[[ DATA TO EXAMINE, beginning ]]

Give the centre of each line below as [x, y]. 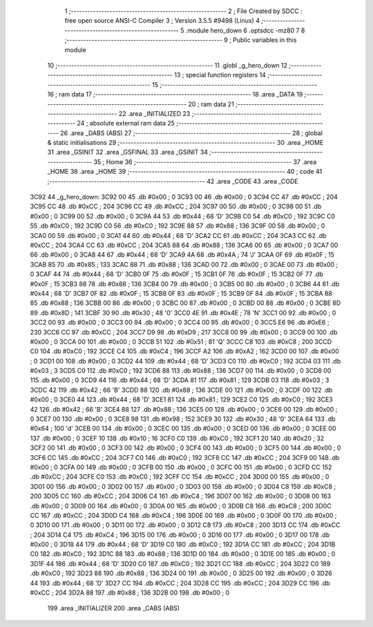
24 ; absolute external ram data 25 [126, 123]
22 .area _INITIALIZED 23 [154, 113]
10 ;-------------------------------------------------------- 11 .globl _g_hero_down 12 [168, 65]
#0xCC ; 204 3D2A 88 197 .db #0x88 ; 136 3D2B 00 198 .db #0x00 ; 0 [130, 593]
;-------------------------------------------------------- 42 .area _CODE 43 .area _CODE [173, 181]
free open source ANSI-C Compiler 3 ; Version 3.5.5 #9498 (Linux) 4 [162, 21]
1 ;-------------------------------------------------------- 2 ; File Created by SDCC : [184, 11]
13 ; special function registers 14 [220, 75]
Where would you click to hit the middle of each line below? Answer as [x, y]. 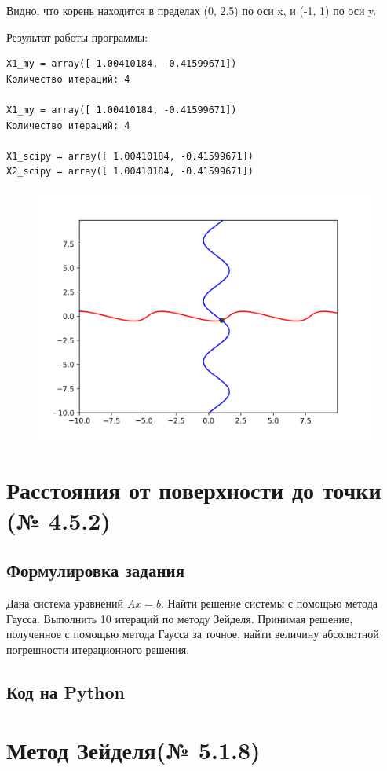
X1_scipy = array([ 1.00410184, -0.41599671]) [130, 156]
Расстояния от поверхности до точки [194, 489]
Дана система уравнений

[[ DATA TO EXAMINE, end ]]

EXERCISE DIRECTIONS:
Please reproduce exactly and only the lines from the first line of the records through the line containing "#0xCC ; 204", both included, omitting any pictures.

TASK ANSWER:
Give the centre of each line below as [x, y]. 
24 ; absolute external ram data 25 [126, 123]
22 .area _INITIALIZED 23 [154, 113]
10 ;-------------------------------------------------------- 11 .globl _g_hero_down 12 [168, 65]
#0xCC ; 204 3D2A 88 197 .db #0x88 ; 136 3D2B 00 198 .db #0x00 ; 0 [130, 593]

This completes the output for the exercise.